**TASK DESCRIPTION**.
Report how many lines of the listing below include the word "Kruskal". Give nothing but the number.

**GIVEN ENTRIES**.
☆ ☆ ☆ ☆

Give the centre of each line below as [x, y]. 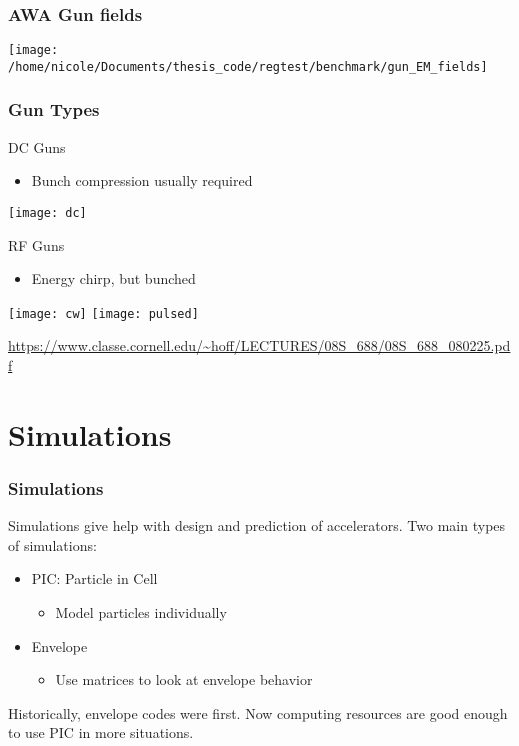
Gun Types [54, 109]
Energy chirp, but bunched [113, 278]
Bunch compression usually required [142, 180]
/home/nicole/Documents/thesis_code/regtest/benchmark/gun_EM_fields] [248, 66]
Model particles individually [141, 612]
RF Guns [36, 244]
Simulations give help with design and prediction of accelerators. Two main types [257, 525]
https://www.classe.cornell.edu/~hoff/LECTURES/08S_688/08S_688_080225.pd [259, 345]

☆ ☆ ☆ ☆

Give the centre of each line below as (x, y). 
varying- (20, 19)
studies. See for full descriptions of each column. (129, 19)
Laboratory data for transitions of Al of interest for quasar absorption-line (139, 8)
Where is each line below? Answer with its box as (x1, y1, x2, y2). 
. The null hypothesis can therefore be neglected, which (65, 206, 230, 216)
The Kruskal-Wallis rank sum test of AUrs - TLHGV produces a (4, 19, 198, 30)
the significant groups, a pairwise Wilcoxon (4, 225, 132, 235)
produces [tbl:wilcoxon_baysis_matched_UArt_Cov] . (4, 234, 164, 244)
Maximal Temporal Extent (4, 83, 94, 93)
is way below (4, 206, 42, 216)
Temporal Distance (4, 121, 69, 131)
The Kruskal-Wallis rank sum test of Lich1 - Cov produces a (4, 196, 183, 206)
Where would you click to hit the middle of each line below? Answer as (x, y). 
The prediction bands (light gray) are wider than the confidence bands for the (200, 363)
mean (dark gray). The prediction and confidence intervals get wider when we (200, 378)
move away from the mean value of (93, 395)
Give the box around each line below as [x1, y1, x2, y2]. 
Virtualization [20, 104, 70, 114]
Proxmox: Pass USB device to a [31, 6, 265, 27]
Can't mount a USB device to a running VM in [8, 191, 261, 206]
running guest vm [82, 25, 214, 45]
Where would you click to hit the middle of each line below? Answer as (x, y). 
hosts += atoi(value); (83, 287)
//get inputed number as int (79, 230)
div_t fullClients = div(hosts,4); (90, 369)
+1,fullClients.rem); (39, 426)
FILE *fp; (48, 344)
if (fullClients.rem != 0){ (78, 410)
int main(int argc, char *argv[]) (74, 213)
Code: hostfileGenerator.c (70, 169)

☆ ☆ ☆ ☆

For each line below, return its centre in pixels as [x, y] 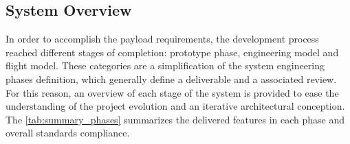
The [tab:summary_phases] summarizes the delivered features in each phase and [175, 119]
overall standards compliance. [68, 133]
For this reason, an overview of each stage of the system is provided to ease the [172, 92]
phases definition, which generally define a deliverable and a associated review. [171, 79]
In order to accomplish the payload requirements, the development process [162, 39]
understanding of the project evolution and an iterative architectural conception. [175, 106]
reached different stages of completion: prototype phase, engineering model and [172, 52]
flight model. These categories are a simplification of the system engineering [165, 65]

☆ ☆ ☆ ☆

**RESPONSE TO THIS TASK**.
2